Fundamentals of IT Law

Legal Issues in Internet Banking

The banking industry is being reshaped by globalization, competition and innovation and customer needs. Due to the emergence of a knowledge-based economy and society as information and communication technology (ICT) advanced, banking services have undergone profound changes during the last period.

The last decade has witnessed a drastic change in the economic and banking environment all over the world. With the economic and financial sector reforms introduced in the country since 1990s, the operating environment for banks in India has also undergone a rapid change. The process of deregulation and reforms in the Indian banking system resulted in the creation of an efficient and competitive banking system. Deregulation has opened up new vistas for banks to increase their revenues by diversifying into universal banking, investment banking, bank assurance, mortgage financing, depository services, securitization, personal banking, etc. An inevitable result of globalization is that it increases the soundness of the financial system as a whole and facilitates global competition. At the same time, liberalization has opened the turf to new players and brought greater competition among banks. To survive in this competition, the information and communication technology significantly contributed to the exponential growth and profit of financial institutions worldwide.

The most important factor in the development of banking is Information and Communication Technology (ICT) which enables banks to create sophisticated products, to have a better market infrastructure and to reach geographically distant and diversified markets.[1] The customers today require more personalized banking products and services and they expect to access such product and services at any time and any place, as well as they, are looking for simplicity in their day-to-day banking.

Internet Banking also is known as E-Banking is defined as the automated delivery of new and traditional banking products and services through electronic, interactive communication channels. Through e-banking individuals and corporate customers can access accounts, transact business, transfer funds or obtain information on products and services through electronic media without any paper transactions.[2] For many customers e-banking means 24 hours access to cash through ATM or direct deposit of paycheques into a savings account but electronic banking involves different types of transactions. E-banking also means transferring funds electronically with the use of computers and other electronic modes. It allows customers to automate cash receipt payment.

1.1 Difference between Traditional Banking and Internet Banking

As internet commercialization emerged in early 1990s, conventional ‘bricks and mortar’ banks started to inquire ways to providing limited online facilities to decrease operating costs. The success of these early attempts led several banks to increase their internet availability with enhanced websites that featured the capability to download forms, open new accounts and process loan applications. The term online banking referred to the usage of a keyboard, terminal and computer monitor or television to access one’s bank account utilizing landline telephone. The difference between the traditional ‘brick and mortar’ banking and internet banking is provided as[3]
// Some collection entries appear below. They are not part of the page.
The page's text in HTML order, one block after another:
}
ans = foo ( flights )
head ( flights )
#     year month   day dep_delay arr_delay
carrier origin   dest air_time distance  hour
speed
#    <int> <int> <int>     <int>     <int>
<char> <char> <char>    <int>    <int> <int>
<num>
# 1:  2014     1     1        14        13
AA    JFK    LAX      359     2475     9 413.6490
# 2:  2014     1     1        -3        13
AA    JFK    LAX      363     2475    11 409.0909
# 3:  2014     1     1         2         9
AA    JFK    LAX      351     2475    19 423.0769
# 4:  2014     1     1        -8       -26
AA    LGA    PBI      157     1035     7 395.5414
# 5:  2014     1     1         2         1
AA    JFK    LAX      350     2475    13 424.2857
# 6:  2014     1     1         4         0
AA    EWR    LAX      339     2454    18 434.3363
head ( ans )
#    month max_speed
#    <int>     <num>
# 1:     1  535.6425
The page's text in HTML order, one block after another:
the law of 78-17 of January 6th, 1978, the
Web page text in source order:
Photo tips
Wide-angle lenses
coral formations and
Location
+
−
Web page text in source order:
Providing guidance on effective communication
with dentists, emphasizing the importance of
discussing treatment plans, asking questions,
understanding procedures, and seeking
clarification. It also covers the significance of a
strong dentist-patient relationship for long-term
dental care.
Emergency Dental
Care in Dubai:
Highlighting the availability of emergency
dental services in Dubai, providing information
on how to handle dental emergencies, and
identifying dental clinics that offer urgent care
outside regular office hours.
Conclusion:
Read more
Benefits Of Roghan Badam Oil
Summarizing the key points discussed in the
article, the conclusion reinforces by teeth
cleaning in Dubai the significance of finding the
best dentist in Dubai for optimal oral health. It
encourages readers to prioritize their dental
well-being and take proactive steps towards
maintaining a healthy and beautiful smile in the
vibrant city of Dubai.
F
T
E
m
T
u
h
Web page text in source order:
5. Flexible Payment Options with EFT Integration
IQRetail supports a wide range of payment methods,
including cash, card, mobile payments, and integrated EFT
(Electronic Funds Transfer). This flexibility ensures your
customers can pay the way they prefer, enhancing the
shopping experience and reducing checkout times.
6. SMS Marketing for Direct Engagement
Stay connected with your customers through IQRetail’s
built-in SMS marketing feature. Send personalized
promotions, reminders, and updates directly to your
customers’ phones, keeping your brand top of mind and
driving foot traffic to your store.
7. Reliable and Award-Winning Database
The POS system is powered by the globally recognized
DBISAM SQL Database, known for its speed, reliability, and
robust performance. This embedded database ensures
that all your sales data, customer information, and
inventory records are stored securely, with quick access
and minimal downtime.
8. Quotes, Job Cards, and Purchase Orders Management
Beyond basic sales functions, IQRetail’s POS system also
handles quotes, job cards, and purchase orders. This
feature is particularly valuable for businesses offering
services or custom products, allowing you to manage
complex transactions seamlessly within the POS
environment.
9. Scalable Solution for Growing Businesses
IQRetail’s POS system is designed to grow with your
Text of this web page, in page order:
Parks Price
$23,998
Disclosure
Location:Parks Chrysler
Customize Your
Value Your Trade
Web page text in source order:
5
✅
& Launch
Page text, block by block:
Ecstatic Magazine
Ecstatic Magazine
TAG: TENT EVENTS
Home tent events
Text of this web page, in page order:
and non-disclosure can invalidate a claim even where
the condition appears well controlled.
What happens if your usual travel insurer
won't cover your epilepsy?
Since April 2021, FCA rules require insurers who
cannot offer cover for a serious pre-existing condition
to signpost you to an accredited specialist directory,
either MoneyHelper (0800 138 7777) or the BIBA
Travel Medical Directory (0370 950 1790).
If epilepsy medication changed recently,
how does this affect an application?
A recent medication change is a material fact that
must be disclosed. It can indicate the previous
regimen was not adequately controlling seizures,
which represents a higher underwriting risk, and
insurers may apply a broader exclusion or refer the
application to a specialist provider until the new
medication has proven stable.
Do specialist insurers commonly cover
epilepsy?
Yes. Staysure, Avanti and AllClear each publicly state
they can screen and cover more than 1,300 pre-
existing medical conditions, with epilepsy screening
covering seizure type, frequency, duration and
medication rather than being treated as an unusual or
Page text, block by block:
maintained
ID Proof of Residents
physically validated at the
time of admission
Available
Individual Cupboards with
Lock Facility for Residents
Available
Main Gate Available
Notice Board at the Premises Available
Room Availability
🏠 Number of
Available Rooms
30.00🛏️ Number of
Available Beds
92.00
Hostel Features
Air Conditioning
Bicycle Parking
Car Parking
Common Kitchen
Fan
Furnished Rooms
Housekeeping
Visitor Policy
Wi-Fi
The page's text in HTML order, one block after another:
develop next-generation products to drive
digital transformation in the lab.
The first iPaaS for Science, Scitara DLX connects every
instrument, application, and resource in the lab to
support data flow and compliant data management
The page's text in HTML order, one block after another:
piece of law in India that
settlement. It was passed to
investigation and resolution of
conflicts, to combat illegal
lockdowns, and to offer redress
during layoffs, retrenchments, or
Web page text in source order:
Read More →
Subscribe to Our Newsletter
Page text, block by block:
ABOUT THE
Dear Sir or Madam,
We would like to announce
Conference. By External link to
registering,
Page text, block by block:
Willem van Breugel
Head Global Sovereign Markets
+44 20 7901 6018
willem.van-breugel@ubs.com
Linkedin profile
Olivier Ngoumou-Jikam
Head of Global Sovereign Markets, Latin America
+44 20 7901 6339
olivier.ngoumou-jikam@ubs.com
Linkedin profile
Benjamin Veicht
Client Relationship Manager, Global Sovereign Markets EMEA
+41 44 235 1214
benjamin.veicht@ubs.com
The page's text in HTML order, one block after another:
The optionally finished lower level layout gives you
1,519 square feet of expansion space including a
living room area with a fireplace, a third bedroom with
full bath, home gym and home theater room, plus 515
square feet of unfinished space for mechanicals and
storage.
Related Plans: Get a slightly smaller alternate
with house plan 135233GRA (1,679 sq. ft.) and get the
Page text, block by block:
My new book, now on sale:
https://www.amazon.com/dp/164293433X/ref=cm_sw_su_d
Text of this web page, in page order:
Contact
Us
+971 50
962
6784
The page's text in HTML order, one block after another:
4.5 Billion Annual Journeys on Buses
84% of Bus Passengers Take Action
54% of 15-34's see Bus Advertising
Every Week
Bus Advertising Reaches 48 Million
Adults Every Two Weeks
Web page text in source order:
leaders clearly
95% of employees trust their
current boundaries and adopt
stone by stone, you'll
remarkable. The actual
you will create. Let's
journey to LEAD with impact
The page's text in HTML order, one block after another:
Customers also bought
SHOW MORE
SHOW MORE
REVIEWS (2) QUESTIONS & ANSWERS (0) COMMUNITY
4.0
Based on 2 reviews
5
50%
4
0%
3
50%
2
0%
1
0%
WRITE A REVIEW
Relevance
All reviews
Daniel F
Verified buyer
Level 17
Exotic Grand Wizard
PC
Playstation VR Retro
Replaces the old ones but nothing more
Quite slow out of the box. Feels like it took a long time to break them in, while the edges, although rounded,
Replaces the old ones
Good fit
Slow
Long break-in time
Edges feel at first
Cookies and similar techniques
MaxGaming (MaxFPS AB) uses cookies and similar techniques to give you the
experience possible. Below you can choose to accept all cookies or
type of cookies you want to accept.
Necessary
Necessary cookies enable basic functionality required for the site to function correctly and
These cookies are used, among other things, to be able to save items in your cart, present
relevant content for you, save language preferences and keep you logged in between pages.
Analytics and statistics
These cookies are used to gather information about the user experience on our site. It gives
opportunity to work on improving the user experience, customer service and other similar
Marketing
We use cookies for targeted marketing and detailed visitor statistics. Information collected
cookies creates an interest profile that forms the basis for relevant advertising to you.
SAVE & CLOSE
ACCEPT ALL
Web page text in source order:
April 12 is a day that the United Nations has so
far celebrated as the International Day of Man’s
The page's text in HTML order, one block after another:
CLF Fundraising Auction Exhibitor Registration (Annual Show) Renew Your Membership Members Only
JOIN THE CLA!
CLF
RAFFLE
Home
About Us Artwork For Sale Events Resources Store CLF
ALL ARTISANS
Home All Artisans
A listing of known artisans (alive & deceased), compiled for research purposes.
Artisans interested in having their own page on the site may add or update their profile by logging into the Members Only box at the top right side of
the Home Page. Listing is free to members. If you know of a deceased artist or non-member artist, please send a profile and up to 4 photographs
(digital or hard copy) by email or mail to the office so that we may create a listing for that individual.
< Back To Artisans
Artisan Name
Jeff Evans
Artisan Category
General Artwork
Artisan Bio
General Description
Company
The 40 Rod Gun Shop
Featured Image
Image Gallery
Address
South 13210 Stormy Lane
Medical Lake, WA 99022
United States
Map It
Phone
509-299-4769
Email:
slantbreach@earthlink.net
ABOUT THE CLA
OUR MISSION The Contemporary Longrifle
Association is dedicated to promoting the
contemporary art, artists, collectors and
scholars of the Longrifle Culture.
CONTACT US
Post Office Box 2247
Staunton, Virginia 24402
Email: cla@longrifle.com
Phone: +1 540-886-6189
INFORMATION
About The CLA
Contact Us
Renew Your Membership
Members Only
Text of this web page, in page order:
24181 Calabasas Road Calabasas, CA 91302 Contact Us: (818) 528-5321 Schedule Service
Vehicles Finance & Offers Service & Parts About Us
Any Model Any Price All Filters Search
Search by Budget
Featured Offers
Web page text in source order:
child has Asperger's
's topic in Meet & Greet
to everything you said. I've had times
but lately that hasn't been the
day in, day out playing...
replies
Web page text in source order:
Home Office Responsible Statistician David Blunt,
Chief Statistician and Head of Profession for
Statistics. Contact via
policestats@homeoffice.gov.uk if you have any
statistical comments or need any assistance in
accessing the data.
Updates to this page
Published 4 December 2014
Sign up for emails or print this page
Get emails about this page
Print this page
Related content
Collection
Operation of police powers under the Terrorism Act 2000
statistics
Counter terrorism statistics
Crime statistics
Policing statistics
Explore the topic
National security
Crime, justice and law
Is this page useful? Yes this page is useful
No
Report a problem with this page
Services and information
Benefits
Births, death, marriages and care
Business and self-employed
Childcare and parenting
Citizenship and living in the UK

Traditional Banking Internet Banking
Manual record maintaining. Due to the emergence of the internet, the record maintaining was shifted to a mainframe, client/server for the IT infrastructure.
Traditional banking requires interaction with physical facilities, processes, and payments. The customers are also required to carry out transactions with having a physical presence in a particular geographical location. E-banking is a way of on-line transactions via the internet. It constructs an alternative channel by which customers can easily make a transaction anywhere-anytime and reduce the needs for financial intermediaries.
In brick and mortar banking, the services are more comfortable, the risk is less, and trust can be easily maintained because of personal contact. The services are more convenient, efficient and based on the market extension.
With relation to market scope, traditional banking is related to the physical transaction, customers centered and focused on the particular customers in a geographic boundary. On the other hand, e-banking is not confined to a particular area but the customers are connected with an internet connection with wide customers’ base and having the active participants.
From the cost point of view, traditional banking is having restricted networking, high transaction and operating cost. On the other hand, e-banking is having high technological cost, management cost, and high creational cost.
From the profit aspect, as the risk is low so profits are also low. In e-banking, profits are very high due to the variety of services offered but at the same time advertisement cost, commissions, service charges are very high. However, transaction costs and labor charges are quite low.